WHAT THIS TASK INVOLVES - Without changing a single word, restate the entries below.

(Collected data entries)
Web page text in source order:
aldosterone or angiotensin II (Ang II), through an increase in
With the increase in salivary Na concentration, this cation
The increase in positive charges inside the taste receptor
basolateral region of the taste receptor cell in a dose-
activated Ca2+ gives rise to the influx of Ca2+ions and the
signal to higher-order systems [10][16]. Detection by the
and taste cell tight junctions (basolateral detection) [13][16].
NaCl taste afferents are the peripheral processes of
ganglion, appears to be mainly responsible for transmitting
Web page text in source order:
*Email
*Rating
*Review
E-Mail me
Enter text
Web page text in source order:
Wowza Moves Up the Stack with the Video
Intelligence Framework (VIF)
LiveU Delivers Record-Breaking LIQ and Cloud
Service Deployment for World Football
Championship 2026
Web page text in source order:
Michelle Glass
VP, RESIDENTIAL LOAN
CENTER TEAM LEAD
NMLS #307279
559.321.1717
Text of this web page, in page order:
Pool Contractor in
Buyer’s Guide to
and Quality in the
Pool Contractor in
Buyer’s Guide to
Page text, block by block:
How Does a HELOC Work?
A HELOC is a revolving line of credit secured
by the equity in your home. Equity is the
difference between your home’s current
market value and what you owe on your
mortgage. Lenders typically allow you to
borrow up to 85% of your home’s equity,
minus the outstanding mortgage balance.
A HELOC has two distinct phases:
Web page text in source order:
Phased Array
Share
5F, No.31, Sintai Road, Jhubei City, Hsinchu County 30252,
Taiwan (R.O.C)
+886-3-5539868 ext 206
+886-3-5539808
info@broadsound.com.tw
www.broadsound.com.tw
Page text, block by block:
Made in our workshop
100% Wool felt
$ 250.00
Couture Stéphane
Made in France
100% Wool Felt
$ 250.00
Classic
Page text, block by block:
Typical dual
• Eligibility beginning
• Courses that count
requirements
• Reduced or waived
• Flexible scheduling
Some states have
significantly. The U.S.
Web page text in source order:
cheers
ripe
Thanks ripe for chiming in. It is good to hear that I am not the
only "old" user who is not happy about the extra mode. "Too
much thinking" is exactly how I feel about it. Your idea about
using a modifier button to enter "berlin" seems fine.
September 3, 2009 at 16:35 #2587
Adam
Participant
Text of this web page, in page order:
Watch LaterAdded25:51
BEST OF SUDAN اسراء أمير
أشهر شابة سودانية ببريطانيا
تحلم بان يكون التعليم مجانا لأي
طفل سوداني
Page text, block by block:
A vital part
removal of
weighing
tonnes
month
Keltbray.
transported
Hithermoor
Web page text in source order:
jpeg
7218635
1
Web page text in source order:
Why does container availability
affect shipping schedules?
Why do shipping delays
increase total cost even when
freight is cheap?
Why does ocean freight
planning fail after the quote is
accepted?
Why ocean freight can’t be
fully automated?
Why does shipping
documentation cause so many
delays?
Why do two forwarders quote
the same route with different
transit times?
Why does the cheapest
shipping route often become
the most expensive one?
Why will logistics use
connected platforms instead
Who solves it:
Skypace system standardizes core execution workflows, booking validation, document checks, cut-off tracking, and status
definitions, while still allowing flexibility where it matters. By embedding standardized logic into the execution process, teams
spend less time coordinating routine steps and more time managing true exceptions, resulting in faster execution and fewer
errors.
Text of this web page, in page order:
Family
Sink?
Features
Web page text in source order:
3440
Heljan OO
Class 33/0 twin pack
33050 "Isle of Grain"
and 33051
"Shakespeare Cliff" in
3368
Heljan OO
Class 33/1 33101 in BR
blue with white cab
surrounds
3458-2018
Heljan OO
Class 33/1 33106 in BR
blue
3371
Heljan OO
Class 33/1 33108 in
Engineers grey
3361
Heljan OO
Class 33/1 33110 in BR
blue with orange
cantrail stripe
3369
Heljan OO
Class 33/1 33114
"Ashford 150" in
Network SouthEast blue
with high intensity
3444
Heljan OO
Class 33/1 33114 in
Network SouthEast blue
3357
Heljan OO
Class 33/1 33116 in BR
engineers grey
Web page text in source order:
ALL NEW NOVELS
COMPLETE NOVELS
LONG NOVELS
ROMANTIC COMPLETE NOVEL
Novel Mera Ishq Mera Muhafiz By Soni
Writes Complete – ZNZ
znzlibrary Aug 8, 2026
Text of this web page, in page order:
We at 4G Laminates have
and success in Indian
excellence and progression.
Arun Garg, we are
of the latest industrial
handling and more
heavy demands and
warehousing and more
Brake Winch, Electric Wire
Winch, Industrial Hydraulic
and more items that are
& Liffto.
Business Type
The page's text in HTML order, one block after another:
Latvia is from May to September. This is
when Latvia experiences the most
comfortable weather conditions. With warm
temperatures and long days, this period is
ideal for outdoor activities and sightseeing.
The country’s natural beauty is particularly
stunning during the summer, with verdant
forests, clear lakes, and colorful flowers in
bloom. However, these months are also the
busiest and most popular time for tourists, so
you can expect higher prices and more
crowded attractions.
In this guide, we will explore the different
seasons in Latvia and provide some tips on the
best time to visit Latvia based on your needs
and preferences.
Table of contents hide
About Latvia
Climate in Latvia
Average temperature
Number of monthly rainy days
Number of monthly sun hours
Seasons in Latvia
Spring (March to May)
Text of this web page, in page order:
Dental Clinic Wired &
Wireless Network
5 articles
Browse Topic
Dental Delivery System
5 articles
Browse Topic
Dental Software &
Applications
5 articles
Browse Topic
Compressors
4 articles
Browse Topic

THE ANSWER -
Web page text in source order:
aldosterone or angiotensin II (Ang II), through an increase in
With the increase in salivary Na concentration, this cation
The increase in positive charges inside the taste receptor
basolateral region of the taste receptor cell in a dose-
activated Ca2+ gives rise to the influx of Ca2+ions and the
signal to higher-order systems [10][16]. Detection by the
and taste cell tight junctions (basolateral detection) [13][16].
NaCl taste afferents are the peripheral processes of
ganglion, appears to be mainly responsible for transmitting
Web page text in source order:
*Email
*Rating
*Review
E-Mail me
Enter text
Web page text in source order:
Wowza Moves Up the Stack with the Video
Intelligence Framework (VIF)
LiveU Delivers Record-Breaking LIQ and Cloud
Service Deployment for World Football
Championship 2026
Web page text in source order:
Michelle Glass
VP, RESIDENTIAL LOAN
CENTER TEAM LEAD
NMLS #307279
559.321.1717
Text of this web page, in page order:
Pool Contractor in
Buyer’s Guide to
and Quality in the
Pool Contractor in
Buyer’s Guide to
Page text, block by block:
How Does a HELOC Work?
A HELOC is a revolving line of credit secured
by the equity in your home. Equity is the
difference between your home’s current
market value and what you owe on your
mortgage. Lenders typically allow you to
borrow up to 85% of your home’s equity,
minus the outstanding mortgage balance.
A HELOC has two distinct phases:
Web page text in source order:
Phased Array
Share
5F, No.31, Sintai Road, Jhubei City, Hsinchu County 30252,
Taiwan (R.O.C)
+886-3-5539868 ext 206
+886-3-5539808
info@broadsound.com.tw
www.broadsound.com.tw
Page text, block by block:
Made in our workshop
100% Wool felt
$ 250.00
Couture Stéphane
Made in France
100% Wool Felt
$ 250.00
Classic
Page text, block by block:
Typical dual
• Eligibility beginning
• Courses that count
requirements
• Reduced or waived
• Flexible scheduling
Some states have
significantly. The U.S.
Web page text in source order:
cheers
ripe
Thanks ripe for chiming in. It is good to hear that I am not the
only "old" user who is not happy about the extra mode. "Too
much thinking" is exactly how I feel about it. Your idea about
using a modifier button to enter "berlin" seems fine.
September 3, 2009 at 16:35 #2587
Adam
Participant
Text of this web page, in page order:
Watch LaterAdded25:51
BEST OF SUDAN اسراء أمير
أشهر شابة سودانية ببريطانيا
تحلم بان يكون التعليم مجانا لأي
طفل سوداني
Page text, block by block:
A vital part
removal of
weighing
tonnes
month
Keltbray.
transported
Hithermoor
Web page text in source order:
jpeg
7218635
1
Web page text in source order:
Why does container availability
affect shipping schedules?
Why do shipping delays
increase total cost even when
freight is cheap?
Why does ocean freight
planning fail after the quote is
accepted?
Why ocean freight can’t be
fully automated?
Why does shipping
documentation cause so many
delays?
Why do two forwarders quote
the same route with different
transit times?
Why does the cheapest
shipping route often become
the most expensive one?
Why will logistics use
connected platforms instead
Who solves it:
Skypace system standardizes core execution workflows, booking validation, document checks, cut-off tracking, and status
definitions, while still allowing flexibility where it matters. By embedding standardized logic into the execution process, teams
spend less time coordinating routine steps and more time managing true exceptions, resulting in faster execution and fewer
errors.
Text of this web page, in page order:
Family
Sink?
Features
Web page text in source order:
3440
Heljan OO
Class 33/0 twin pack
33050 "Isle of Grain"
and 33051
"Shakespeare Cliff" in
3368
Heljan OO
Class 33/1 33101 in BR
blue with white cab
surrounds
3458-2018
Heljan OO
Class 33/1 33106 in BR
blue
3371
Heljan OO
Class 33/1 33108 in
Engineers grey
3361
Heljan OO
Class 33/1 33110 in BR
blue with orange
cantrail stripe
3369
Heljan OO
Class 33/1 33114
"Ashford 150" in
Network SouthEast blue
with high intensity
3444
Heljan OO
Class 33/1 33114 in
Network SouthEast blue
3357
Heljan OO
Class 33/1 33116 in BR
engineers grey
Web page text in source order:
ALL NEW NOVELS
COMPLETE NOVELS
LONG NOVELS
ROMANTIC COMPLETE NOVEL
Novel Mera Ishq Mera Muhafiz By Soni
Writes Complete – ZNZ
znzlibrary Aug 8, 2026
Text of this web page, in page order:
We at 4G Laminates have
and success in Indian
excellence and progression.
Arun Garg, we are
of the latest industrial
handling and more
heavy demands and
warehousing and more
Brake Winch, Electric Wire
Winch, Industrial Hydraulic
and more items that are
& Liffto.
Business Type
The page's text in HTML order, one block after another:
Latvia is from May to September. This is
when Latvia experiences the most
comfortable weather conditions. With warm
temperatures and long days, this period is
ideal for outdoor activities and sightseeing.
The country’s natural beauty is particularly
stunning during the summer, with verdant
forests, clear lakes, and colorful flowers in
bloom. However, these months are also the
busiest and most popular time for tourists, so
you can expect higher prices and more
crowded attractions.
In this guide, we will explore the different
seasons in Latvia and provide some tips on the
best time to visit Latvia based on your needs
and preferences.
Table of contents hide
About Latvia
Climate in Latvia
Average temperature
Number of monthly rainy days
Number of monthly sun hours
Seasons in Latvia
Spring (March to May)
Text of this web page, in page order:
Dental Clinic Wired &
Wireless Network
5 articles
Browse Topic
Dental Delivery System
5 articles
Browse Topic
Dental Software &
Applications
5 articles
Browse Topic
Compressors
4 articles
Browse Topic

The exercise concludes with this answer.